Morin has demonstrated a wide range of pharmacological activities, including antioxidant, anti-inflammatory, antiallergic, antiviral, and anticancer properties [5,6]. These effects are particularly relevant in the context of chronic and inflammatory diseases, where oxidative stress plays a central role [7]. Nonetheless, the therapeutic exploitation of these benefits largely depends on the structural stability of morin and its appropriate biodistribution in the body.
An important strategy to improve the bioavailability of flavonoids, such as morin, involves studying their interaction with plasma proteins, which modulate the transport, distribution, and metabolism of drugs and bioactive compounds. These interactions can alter both the chemical stability and the biological activity of flavonoids. Several studies have shown that flavonoids and polyphenols can bind to proteins such as caseins, digestive enzymes, and notably albumin, generating synergistic or modifying effects on their pharmacokinetics and redox behavior.
In this context, serum albumin—the most abundant protein in human and animal plasma—represents a natural platform with high binding capacity for a wide variety of endogenous and exogenous compounds. Bovine serum albumin (BSA) has been extensively used as an experimental model to study drug–protein interactions due to its high structural homology (76%) with human serum albumin (HSA). BSA is a globular protein composed of three homologous domains, each subdivided into subdomains A and B, which contain multiple ligand-binding sites. This protein has two tryptophan residues (Trp134 and Trp212), responsible for its intrinsic fluorescence, making it an ideal system for characterizing molecular interactions using fluorescence spectroscopy [8,9,10].
The physicochemical properties of albumin, such as solubility in aqueous media, thermal stability (up to 60 °C), and structural resilience over a wide pH range (4–9), position it as an excellent matrix for the incorporation and transportation of bioactive compounds. Furthermore, its biodegradability and biocompatibility make it suitable for both pharmaceutical and nutraceutical applications [11].
The interaction between flavonoids and albumin not only affects compound distribution but also influences their stability against oxidative processes.

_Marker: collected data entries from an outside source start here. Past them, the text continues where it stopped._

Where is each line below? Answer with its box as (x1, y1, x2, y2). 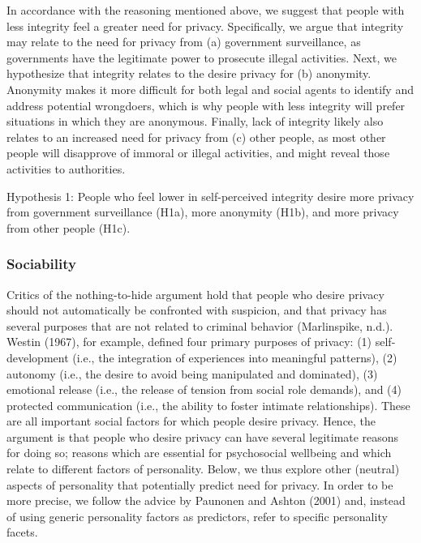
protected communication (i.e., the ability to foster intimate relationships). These (6, 396, 410, 413)
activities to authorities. (6, 160, 126, 177)
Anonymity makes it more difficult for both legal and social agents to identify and (6, 80, 414, 97)
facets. (6, 524, 38, 541)
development (6, 348, 69, 366)
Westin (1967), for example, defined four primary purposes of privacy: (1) (6, 333, 372, 350)
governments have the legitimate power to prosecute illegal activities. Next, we (6, 49, 397, 66)
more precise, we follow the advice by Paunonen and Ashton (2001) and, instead (6, 492, 406, 509)

It has been shown that such association can protect polyphenols from oxidation induced by reactive oxygen species (ROS), although, in some cases, it may increase susceptibility by exposing functional groups that are sensitive to degradation [12]. Structural features of flavonoids, such as hydroxyl or methoxy groups, determine their binding affinity to albumin and their ability to displace other ligands, potentially inducing conformational changes in the protein [12].
Polyphenols are particularly vulnerable to oxidative degradation, a process that diminishes their efficacy and may lead to the formation of toxic products. In the case of morin, exposure to light, alkaline conditions, or elevated temperatures can result in isomerization, cyclization, or peroxide formation. Protection against such degradation processes is essential to preserve its functionality as an antioxidant agent. Various strategies have been proposed to mitigate this phenomenon, including the use of proteins such as albumin as protective barriers, and more recently, the development of nanostructured delivery systems [13].
Nanotechnology has created new opportunities for formulating unstable bioactive compounds by producing nanoparticles that enhance their solubility, protecting them from harsh environmental conditions, and enabling controlled release. Among these platforms, albumin-based nanoparticles have shown promising results due to their ability to encapsulate both hydrophobic and hydrophilic compounds while preserving their integrity and functionality. The simple coacervation technique has been widely employed to produce BSA nanoparticles due to its straightforward procedure, precise size control, and high reproducibility [14,15].
In the case of natural antioxidants, albumin nanoparticles not only enable efficient encapsulation but also enhance their therapeutic properties through structural stabilization [13]. This is particularly relevant in the development of nutraceutical products, where preserving the biological activity of compounds during storage, transport, and administration is essential. Moreover, the versatility of these nanoparticles enables their formulation in various formats, including colloidal suspensions and lyophilized powders, making them suitable for multiple administration routes [16].
In this context, the present study aimed to characterize the interaction between morin and bovine serum albumin (BSA) using fluorescence spectroscopy and surface plasmon resonance (SPR), and to evaluate the effect of this interaction on the photooxidative stability of morin. This work seeks to provide key insights into the rational design of albumin-based nanosystems incorporating morin, with potential applications in developing stable and effective nutraceutical formulations.

2. Materials and Methods

Morin (MOR, ≥99%) and bovine serum albumin (BSA, fraction V, ≥98%) were obtained from Merck (Darmstadt, Germany). The complementary antioxidant compounds (quercetin, kaempferol, genistein, genistin, coumestrol, ellagic acid, and tocopherol succinate) used in this work were obtained from Sigma-Aldrich (St. Louis, MO, USA). HPLC-grade solvents such as methanol, ethanol, and acetonitrile were purchased from Merck (Darmstadt, Germany). Dimethyl sulfoxide (DMSO) and trifluoroacetic acid (99%) from Sigma-Aldrich (Darmstadt, Germany) and hydrogen peroxide (30% solution) from Merck (Billerica, MA, USA) were reagent grade. Deionized water (18.2 MΩ cm) was used throughout. All reagents were used without further purification.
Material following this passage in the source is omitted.